Il y a encore beaucoup de gens qui ne comprennent pas que c’est possible d’être très malade et ce que ça veut dire d’être très malade, dénonce Alain Tremblay, pneumologue à l’Hôpital Foothills de Calgary.

C’est important de raconter ces histoires-là. C’est comme ça qu'on peut toucher les gens, pas avec des chiffres, ajoute le médecin dont les patients sont atteints la COVID-19.

Liberté de presse menacée?

En bloquant l’accès des hôpitaux aux journalistes, la santé publique alimente les théories du complot et fait entrave à la liberté de presse, pense Patrick White, professeur en journalisme à l’École des médias de l’UQAM.

C’est un combat contre la désinformation et le fait de ne pas avoir accès aux hôpitaux, cela augmente la suspicion de certains citoyens envers les médias et envers les établissements de santé.

Par ailleurs, le professeur ne considère pas que les journalistes sont une menace pour la confidentialité des patients, comme Services de santé Alberta le laisse entendre.

C’est de la foutaise. Les caméramans sont en mesure de flouter les visages pour qu’on ne les reconnaisse pas. Si en plus on a la permission de médecins et de directeurs d'hôpitaux, on devrait vraiment permettre aux médias d’information de faire leur travail.

David Gentile, journaliste en santé et affaires sociales de Radio-Canada, s'est battu pour convaincre le gouvernement du Québec de le laisser entrer en soins intensifs. Plus d’un an après le début de la pandémie, il parvient plus facilement à faire des reportages en zone chaude.

Lorsqu'il y a une guerre, on montre les images. Ça, c'est pas une guerre, mais c'est une coche juste en dessous. C'est une crise sanitaire, je pense qu'il faut voir le front COVID, affirme-t-il.

Des médecins lui confiaient aussi souvent leur envie d'avoir des journalistes en soins intensifs pour montrer la réalité.

Davide Gentile au micro de Catherine Perrin

Davide Gentile, journaliste en santé et affaires sociales de Radio-Canada

Photo : Radio-Canada / Olivier Lalande

J'ai compris pourquoi les infirmières, les préposés et les médecins sont fatigués.

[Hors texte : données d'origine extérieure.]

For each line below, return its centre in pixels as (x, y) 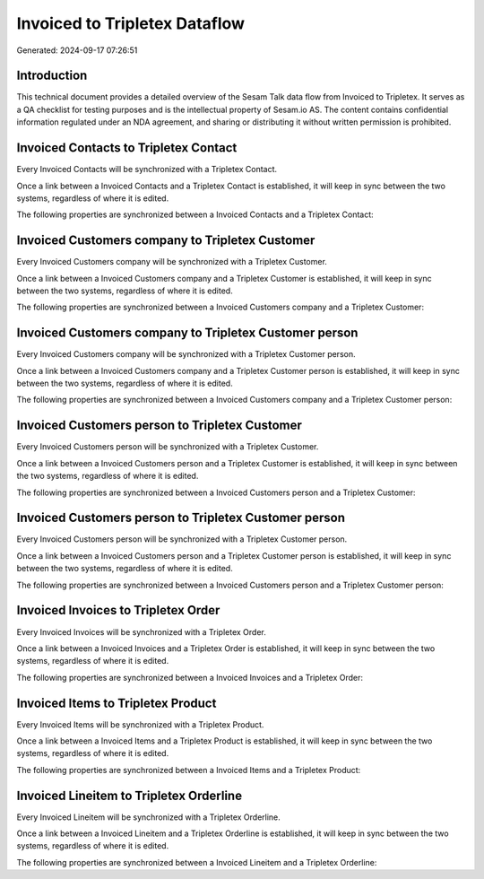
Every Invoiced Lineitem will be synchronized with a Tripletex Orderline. (149, 817)
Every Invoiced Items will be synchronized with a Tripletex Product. (140, 724)
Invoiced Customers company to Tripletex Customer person (187, 333)
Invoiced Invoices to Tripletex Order (118, 610)
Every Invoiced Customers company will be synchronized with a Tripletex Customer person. (186, 354)
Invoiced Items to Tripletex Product (117, 703)
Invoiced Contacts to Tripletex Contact (127, 148)
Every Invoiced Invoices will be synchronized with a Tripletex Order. (141, 631)

C'est parce que ça exige énormément de ressources de soigner quelqu'un atteint de la COVID. Ça m'a chamboulé, retient Davide Gentile après avoir finalement pu visiter les soins intensifs.

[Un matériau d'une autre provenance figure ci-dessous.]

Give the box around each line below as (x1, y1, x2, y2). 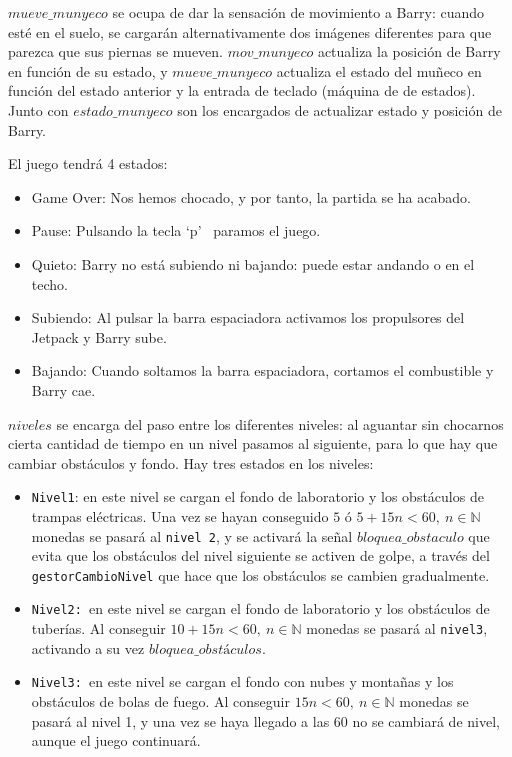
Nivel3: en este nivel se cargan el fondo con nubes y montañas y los (31, 671, 454, 692)
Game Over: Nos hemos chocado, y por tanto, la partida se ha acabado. (31, 186, 471, 207)
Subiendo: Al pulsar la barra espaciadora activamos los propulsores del (31, 307, 465, 328)
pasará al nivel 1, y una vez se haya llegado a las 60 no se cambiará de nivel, (31, 710, 500, 731)
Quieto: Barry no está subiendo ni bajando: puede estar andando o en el (31, 253, 475, 274)
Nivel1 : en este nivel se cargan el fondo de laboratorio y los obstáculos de (31, 486, 484, 507)
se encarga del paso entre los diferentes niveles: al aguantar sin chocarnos (56, 413, 504, 434)
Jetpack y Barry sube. (31, 326, 167, 347)

Comme le Québec, l’Ontario a occasionnellement ouvert les portes de ses hôpitaux à des journalistes. Ces deux provinces ont d'ailleurs aujourd'hui des taux de vaccination plus hauts que l'Alberta.

Par contre, les autres provinces et territoires refusent toujours de laisser entrer les médias en soins intensifs pour des raisons similaires à celles de l’Alberta.

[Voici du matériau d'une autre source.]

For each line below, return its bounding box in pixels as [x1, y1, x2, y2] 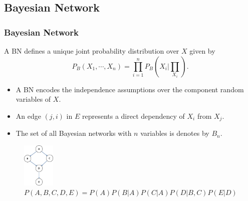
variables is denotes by [140, 128, 209, 138]
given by [189, 46, 215, 56]
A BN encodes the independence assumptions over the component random [16, 84, 244, 94]
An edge [16, 110, 41, 121]
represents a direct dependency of [82, 110, 185, 121]
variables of [16, 94, 51, 104]
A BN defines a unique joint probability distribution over [4, 46, 179, 56]
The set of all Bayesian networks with [16, 128, 132, 138]
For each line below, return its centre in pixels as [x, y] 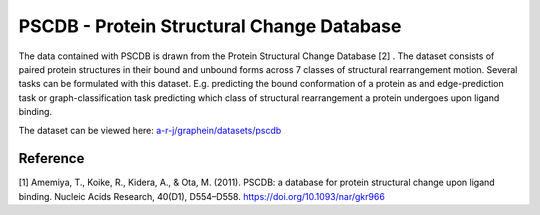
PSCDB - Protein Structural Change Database [210, 26]
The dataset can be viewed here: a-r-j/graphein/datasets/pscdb [150, 130]
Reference [51, 158]
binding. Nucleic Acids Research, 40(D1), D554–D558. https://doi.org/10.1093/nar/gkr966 [201, 196]
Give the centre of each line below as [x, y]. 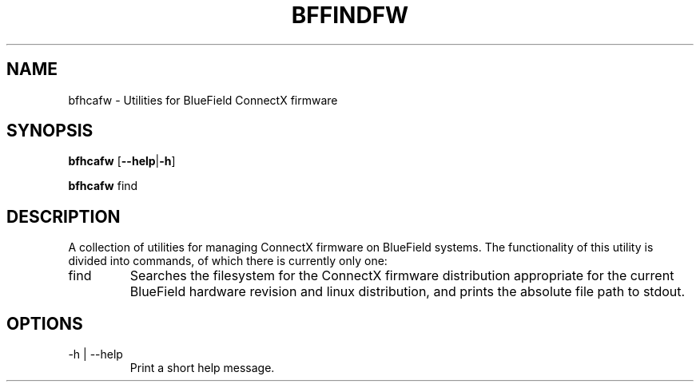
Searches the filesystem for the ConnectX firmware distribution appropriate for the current [402, 276]
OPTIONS [45, 323]
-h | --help [95, 354]
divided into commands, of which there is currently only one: [228, 261]
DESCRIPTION [64, 216]
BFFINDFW [350, 15]
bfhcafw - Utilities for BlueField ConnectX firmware [203, 100]
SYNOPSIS [50, 131]

Contacté à nouveau le 20 octobre, le porte-parole d'Services de santé Alberta Kerry Williamson conserve le même discours : Nous reconnaissons que dans d'autres pays les médias ont eu des accès, mais nous devons faire ce qui est bon pour les patients.

Selon Services de santé Alberta, il est difficile de justifier la présence des médias dans les hôpitaux lorsque les visites des familles sont restreintes.

Ailleurs dans le monde

À l’ère de la COVID-19, l'accès des journalistes en France contraste avec celui au Canada. Des reportages de médias comme France Info, France 2 et France 24 montrent régulièrement des patients couchés dans des lits ou sortant tout juste de réanimation.

Aux États-Unis, en septembre, une journaliste de la chaîne d’information CNN diffusait un reportage tourné dans un hôpital de la Floride.

On veut vous montrer ce soir à quoi ressemble un patient de la COVID-19 qui a de la difficulté à respirer. [...] Cela peut être choquant, mais c’est nécessaire de voir de près ce que la nation combat, lançait l’animateur John Berman en présentant le reportage.

Un homme avec un veston, chemise et cravate. Il est devant un fond bleu. Sous son menton, il y a le titre du reportage en anglais. On peut lire : Comment la COVID-19 attaque ceux qui sont non-vaccinés.

L'animateur John Berman présente un reportage dans un hôpital de la Floride sur la chaîne américaine CNN.

Photo : CNN

Si l’Alberta semble tranquillement se sortir de la quatrième vague, pour les médecins, il n’est pas trop tard pour montrer au public le vrai visage des soins intensifs.

Il y a encore un peu de mouvement à faire au niveau de la vaccination en Alberta et dans certaines régions de la province, fait remarquer le Dr Tremblay. Il faut agir avant, une fois qu’on a attrapé la COVID-19, c'est difficile de changer les choses.